Stored records:
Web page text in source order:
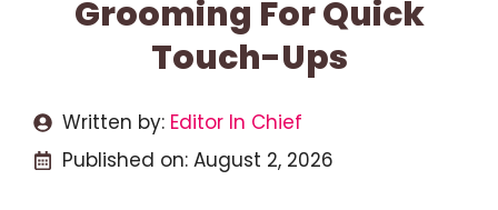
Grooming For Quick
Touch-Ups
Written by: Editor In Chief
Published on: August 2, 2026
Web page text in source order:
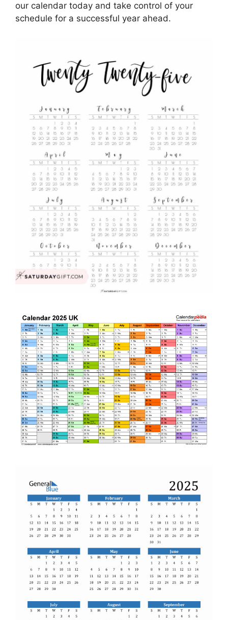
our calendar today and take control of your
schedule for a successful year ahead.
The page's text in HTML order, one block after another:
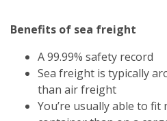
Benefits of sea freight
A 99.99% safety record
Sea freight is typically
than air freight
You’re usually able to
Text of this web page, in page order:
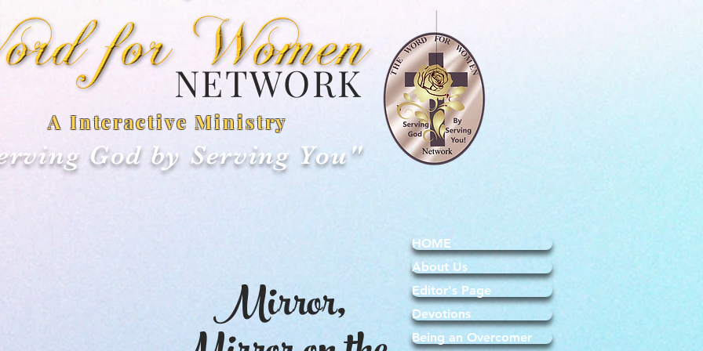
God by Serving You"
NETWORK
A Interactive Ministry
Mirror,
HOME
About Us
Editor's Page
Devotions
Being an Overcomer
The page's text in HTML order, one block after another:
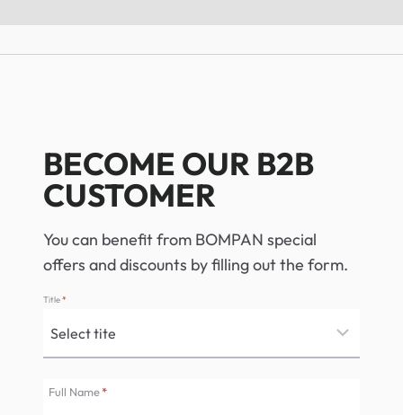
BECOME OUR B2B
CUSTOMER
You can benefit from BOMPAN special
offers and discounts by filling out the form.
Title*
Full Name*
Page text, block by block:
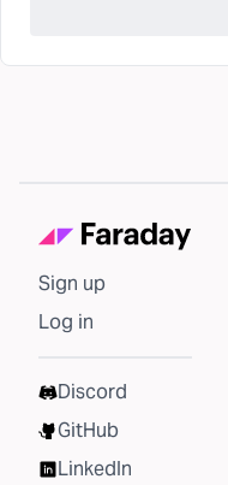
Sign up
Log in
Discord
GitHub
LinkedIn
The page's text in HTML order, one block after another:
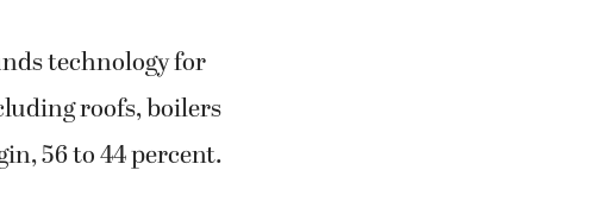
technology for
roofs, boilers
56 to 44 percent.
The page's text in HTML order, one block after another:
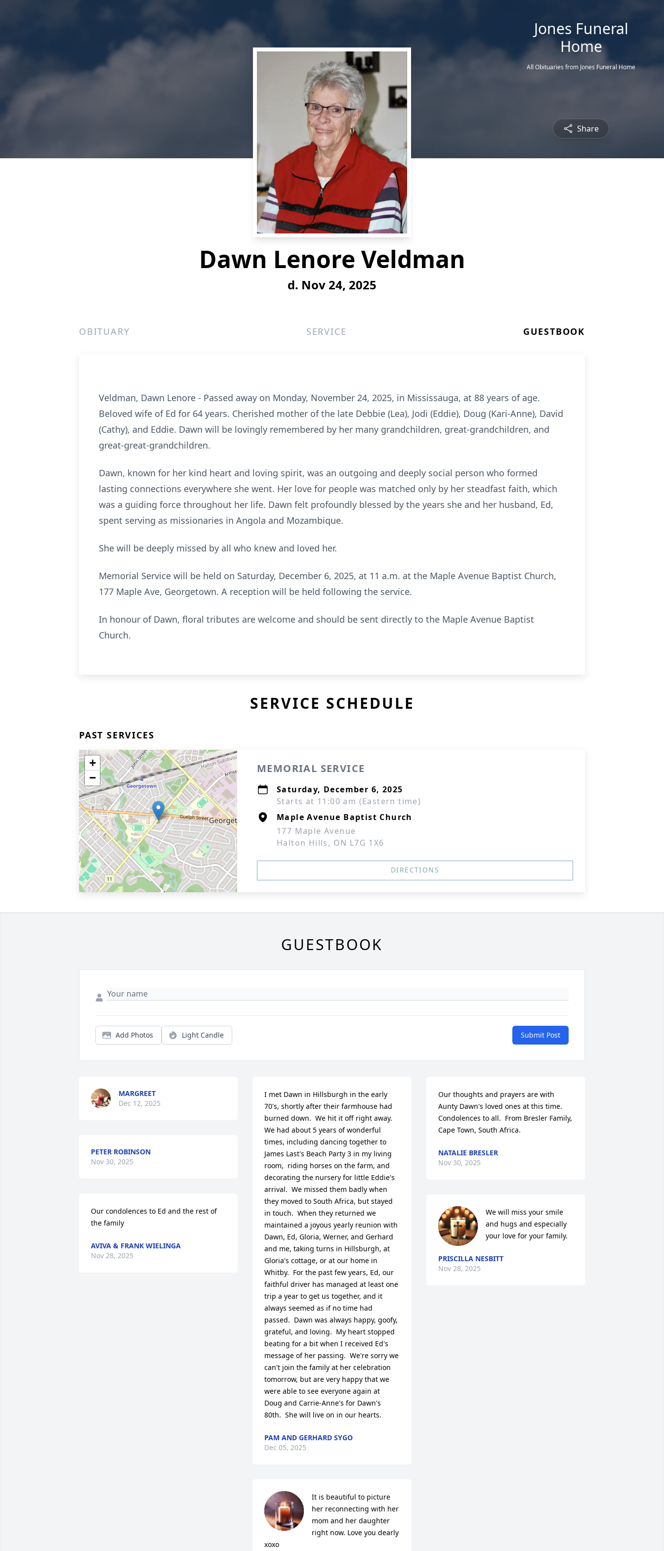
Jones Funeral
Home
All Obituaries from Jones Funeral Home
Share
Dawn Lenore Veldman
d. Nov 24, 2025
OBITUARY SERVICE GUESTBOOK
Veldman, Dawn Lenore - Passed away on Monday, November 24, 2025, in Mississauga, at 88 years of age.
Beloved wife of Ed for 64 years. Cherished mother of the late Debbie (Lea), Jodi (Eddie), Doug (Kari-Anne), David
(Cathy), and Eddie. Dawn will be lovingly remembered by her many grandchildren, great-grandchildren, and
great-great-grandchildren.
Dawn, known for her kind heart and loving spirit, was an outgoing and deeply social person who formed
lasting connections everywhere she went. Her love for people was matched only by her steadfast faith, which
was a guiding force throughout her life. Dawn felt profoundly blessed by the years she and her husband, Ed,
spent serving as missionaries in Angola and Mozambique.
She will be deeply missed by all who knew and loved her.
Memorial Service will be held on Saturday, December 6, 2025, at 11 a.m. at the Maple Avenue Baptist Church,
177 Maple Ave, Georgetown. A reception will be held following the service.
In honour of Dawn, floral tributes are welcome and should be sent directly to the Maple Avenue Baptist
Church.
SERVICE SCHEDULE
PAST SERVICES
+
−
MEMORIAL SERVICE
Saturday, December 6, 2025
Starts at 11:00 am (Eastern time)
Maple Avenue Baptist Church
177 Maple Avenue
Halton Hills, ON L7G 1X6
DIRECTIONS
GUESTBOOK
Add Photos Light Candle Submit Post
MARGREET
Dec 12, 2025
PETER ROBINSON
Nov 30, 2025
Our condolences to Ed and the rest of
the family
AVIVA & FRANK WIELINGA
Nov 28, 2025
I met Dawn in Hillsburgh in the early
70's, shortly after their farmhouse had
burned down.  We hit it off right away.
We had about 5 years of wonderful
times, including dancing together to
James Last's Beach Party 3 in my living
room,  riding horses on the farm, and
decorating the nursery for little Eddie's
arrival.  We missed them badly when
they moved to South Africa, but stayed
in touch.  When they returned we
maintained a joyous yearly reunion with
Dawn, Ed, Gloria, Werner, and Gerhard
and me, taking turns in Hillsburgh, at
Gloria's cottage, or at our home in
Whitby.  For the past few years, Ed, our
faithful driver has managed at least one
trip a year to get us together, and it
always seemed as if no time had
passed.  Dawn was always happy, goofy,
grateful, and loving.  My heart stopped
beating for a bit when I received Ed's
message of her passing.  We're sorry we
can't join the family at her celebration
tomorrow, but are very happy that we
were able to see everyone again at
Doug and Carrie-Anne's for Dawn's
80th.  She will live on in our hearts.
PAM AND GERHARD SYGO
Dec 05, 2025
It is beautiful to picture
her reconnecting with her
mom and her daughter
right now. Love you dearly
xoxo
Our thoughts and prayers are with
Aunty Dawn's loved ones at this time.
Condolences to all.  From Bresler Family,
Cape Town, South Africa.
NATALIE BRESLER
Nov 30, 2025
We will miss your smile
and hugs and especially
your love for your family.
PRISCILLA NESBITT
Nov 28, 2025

#### BRIEF
Each line of the data that holds the word "Maple" should be copied.

#### ANSWER TO THE EXERCISE
Memorial Service will be held on Saturday, December 6, 2025, at 11 a.m. at the Maple Avenue Baptist Church,
177 Maple Ave, Georgetown. A reception will be held following the service.
In honour of Dawn, floral tributes are welcome and should be sent directly to the Maple Avenue Baptist
Maple Avenue Baptist Church
177 Maple Avenue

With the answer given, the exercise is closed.